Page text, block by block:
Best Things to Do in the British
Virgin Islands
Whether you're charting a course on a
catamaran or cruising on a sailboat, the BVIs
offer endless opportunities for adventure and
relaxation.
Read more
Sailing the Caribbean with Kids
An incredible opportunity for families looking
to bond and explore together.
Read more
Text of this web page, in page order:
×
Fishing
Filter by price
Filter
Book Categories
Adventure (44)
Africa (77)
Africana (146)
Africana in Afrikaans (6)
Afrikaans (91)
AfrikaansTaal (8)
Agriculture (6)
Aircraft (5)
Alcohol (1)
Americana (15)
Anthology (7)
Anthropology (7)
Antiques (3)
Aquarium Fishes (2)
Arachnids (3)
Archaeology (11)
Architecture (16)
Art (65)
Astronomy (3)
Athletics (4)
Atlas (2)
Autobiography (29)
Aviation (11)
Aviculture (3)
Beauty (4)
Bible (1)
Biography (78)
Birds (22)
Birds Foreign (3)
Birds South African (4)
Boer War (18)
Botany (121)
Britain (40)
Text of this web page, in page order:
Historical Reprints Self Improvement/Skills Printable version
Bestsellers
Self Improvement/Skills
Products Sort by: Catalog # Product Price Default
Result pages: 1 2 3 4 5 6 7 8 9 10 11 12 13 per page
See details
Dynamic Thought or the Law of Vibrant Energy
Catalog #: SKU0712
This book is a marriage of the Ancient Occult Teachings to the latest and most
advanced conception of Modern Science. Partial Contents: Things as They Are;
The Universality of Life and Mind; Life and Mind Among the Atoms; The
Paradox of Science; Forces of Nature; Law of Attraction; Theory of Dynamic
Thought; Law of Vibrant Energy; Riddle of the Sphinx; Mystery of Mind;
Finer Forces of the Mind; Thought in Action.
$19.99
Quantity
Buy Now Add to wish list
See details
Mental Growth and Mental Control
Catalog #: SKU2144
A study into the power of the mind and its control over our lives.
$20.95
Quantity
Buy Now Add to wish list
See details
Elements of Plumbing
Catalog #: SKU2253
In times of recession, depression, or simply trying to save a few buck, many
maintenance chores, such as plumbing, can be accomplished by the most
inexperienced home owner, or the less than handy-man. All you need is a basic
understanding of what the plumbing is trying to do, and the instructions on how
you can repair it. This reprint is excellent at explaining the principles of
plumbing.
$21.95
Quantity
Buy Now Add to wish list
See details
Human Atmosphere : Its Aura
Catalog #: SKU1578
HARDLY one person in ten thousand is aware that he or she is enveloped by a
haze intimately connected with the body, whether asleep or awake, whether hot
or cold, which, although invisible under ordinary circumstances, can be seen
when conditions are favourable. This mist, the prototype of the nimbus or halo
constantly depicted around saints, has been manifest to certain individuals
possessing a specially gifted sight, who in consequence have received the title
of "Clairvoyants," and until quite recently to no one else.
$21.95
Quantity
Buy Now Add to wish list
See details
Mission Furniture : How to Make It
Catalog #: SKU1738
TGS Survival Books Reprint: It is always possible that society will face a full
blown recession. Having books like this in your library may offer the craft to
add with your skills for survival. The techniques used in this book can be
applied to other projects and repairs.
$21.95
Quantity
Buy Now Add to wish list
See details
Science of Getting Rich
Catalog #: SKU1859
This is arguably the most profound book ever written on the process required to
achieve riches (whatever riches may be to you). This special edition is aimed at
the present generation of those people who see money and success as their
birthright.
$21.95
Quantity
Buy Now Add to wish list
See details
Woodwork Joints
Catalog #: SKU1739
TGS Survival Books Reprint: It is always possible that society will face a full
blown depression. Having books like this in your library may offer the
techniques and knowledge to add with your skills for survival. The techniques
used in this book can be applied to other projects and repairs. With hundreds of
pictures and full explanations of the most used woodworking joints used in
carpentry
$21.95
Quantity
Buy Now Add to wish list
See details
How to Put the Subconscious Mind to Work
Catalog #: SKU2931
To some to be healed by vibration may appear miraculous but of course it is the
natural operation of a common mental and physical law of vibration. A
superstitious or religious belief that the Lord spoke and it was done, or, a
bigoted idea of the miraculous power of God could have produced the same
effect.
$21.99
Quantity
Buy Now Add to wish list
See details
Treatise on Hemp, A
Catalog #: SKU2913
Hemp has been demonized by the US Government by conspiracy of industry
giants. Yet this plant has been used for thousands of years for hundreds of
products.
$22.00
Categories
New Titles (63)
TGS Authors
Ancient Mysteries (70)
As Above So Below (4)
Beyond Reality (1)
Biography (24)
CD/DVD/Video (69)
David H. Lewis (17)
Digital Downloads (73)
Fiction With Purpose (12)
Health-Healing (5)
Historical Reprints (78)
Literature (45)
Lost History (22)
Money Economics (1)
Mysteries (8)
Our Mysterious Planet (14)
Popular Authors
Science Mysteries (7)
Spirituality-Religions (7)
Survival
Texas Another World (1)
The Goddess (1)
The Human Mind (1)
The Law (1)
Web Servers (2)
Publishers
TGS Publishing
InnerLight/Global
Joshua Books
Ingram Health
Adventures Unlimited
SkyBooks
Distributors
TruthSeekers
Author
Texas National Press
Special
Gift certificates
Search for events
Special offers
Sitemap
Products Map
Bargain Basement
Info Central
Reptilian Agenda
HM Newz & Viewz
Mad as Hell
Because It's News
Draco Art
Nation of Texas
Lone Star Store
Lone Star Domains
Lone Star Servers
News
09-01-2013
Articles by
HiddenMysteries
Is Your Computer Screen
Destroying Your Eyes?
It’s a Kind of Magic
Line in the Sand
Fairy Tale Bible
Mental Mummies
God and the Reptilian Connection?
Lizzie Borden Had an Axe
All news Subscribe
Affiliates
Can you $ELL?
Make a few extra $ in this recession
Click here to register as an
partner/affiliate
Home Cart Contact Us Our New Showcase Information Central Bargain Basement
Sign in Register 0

==============================

WHAT THE TASK ASKS: Count lines, not occurrences. State how many lines of the entries contain the word "trying", and add nothing.

REPLY: 2